▼

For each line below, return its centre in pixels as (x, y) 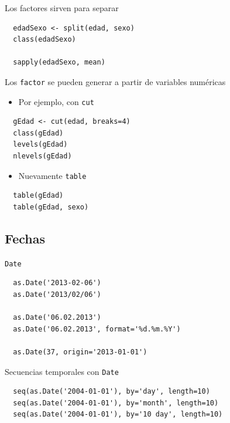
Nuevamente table (52, 175)
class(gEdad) (38, 133)
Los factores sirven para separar (62, 8)
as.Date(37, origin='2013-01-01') (80, 352)
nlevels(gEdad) (42, 156)
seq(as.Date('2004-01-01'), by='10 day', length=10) (118, 414)
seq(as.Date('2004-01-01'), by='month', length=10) (116, 403)
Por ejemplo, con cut (56, 101)

▲

=== Task requirements ===
A word-for-word copy of the records is needed, one that contains no pictures.

=== Reply ===
For each line below, return its centre in pixels as (x, y) 
Nuevamente table (52, 175)
class(gEdad) (38, 133)
Los factores sirven para separar (62, 8)
as.Date(37, origin='2013-01-01') (80, 352)
nlevels(gEdad) (42, 156)
seq(as.Date('2004-01-01'), by='10 day', length=10) (118, 414)
seq(as.Date('2004-01-01'), by='month', length=10) (116, 403)
Por ejemplo, con cut (56, 101)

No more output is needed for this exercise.